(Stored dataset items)
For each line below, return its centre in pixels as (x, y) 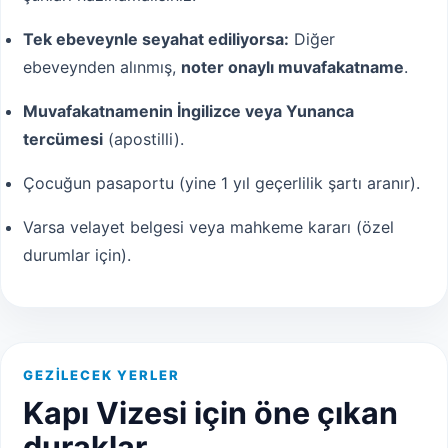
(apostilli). (143, 138)
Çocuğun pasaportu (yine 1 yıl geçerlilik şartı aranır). (221, 182)
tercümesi (63, 138)
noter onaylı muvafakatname (292, 66)
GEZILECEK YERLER (101, 374)
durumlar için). (77, 254)
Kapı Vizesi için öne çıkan (210, 412)
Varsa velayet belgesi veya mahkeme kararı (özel (208, 226)
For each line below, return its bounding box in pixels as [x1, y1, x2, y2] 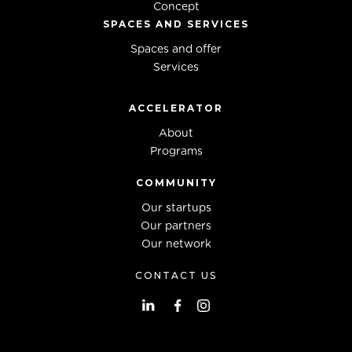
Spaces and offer [130, 44, 222, 56]
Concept [152, 2, 200, 13]
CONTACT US [135, 269, 217, 282]
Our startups [141, 203, 211, 214]
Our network [141, 239, 211, 251]
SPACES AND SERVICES [103, 18, 249, 31]
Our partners [141, 221, 211, 233]
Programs [149, 146, 203, 158]
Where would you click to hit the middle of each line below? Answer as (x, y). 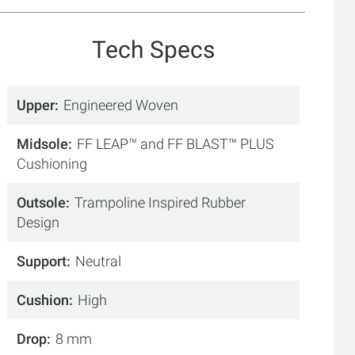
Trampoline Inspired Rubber (160, 202)
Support (42, 261)
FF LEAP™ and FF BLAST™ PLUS (176, 143)
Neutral (99, 261)
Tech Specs (154, 49)
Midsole (43, 143)
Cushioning (52, 163)
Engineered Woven (121, 105)
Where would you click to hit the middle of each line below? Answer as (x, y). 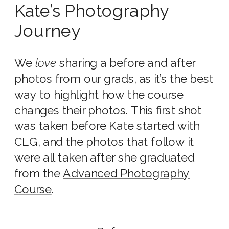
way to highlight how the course (99, 95)
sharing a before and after (128, 63)
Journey (47, 31)
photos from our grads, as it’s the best (114, 79)
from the (39, 173)
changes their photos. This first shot (108, 110)
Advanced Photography (126, 173)
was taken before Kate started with (107, 126)
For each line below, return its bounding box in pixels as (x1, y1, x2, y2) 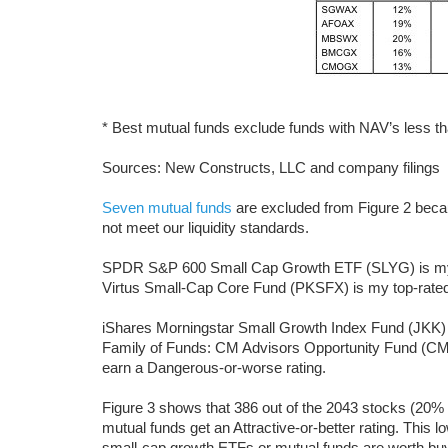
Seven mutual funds (102, 199, 232, 216)
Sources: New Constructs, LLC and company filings (102, 159, 440, 176)
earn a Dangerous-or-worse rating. (102, 359, 326, 376)
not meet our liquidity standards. (102, 219, 309, 236)
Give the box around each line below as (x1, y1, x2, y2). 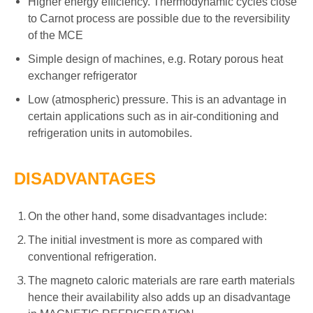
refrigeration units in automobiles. (28, 126, 192, 139)
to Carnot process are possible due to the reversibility (28, 12, 290, 24)
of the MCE (28, 29, 83, 41)
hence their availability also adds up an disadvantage (28, 291, 291, 303)
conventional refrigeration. (28, 250, 156, 263)
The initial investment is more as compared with (28, 233, 263, 246)
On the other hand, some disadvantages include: (28, 210, 267, 222)
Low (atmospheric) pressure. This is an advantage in (28, 93, 286, 105)
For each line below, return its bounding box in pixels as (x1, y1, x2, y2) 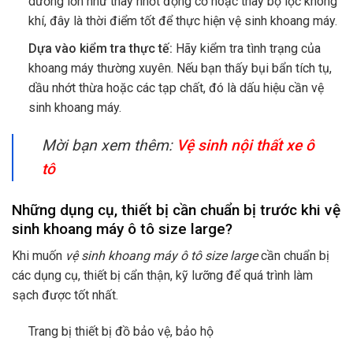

_EXERCISE DIRECTIONS:_ Transcribe exactly and only the lines from the top of the records through the line containing "of the MCE (28, 29, 83, 41)", inclusive, and do not copy the pictures.

_EXERCISE OUTPUT:_
For each line below, return its centre in pixels as (x, y) 
(apostilli). (143, 138)
Çocuğun pasaportu (yine 1 yıl geçerlilik şartı aranır). (221, 182)
tercümesi (63, 138)
noter onaylı muvafakatname (292, 66)
GEZILECEK YERLER (101, 374)
durumlar için). (77, 254)
Kapı Vizesi için öne çıkan (210, 412)
Varsa velayet belgesi veya mahkeme kararı (özel (208, 226)
For each line below, return its bounding box in pixels as [x1, y1, x2, y2] 
Spaces and offer [130, 44, 222, 56]
Concept [152, 2, 200, 13]
CONTACT US [135, 269, 217, 282]
Our startups [141, 203, 211, 214]
Our network [141, 239, 211, 251]
SPACES AND SERVICES [103, 18, 249, 31]
Our partners [141, 221, 211, 233]
Programs [149, 146, 203, 158]
Where would you click to hit the middle of each line below? Answer as (x, y). 
Trampoline Inspired Rubber (160, 202)
Support (42, 261)
FF LEAP™ and FF BLAST™ PLUS (176, 143)
Neutral (99, 261)
Tech Specs (154, 49)
Midsole (43, 143)
Cushioning (52, 163)
Engineered Woven (121, 105)
Where would you click to hit the middle of each line below? Answer as (x, y). 
way to highlight how the course (99, 95)
sharing a before and after (128, 63)
Journey (47, 31)
photos from our grads, as it’s the best (114, 79)
from the (39, 173)
changes their photos. This first shot (108, 110)
Advanced Photography (126, 173)
was taken before Kate started with (107, 126)
For each line below, return its bounding box in pixels as (x1, y1, x2, y2) 
Seven mutual funds (102, 199, 232, 216)
Sources: New Constructs, LLC and company filings (102, 159, 440, 176)
earn a Dangerous-or-worse rating. (102, 359, 326, 376)
not meet our liquidity standards. (102, 219, 309, 236)
Give the box around each line below as (x1, y1, x2, y2). 
refrigeration units in automobiles. (28, 126, 192, 139)
to Carnot process are possible due to the reversibility (28, 12, 290, 24)
of the MCE (28, 29, 83, 41)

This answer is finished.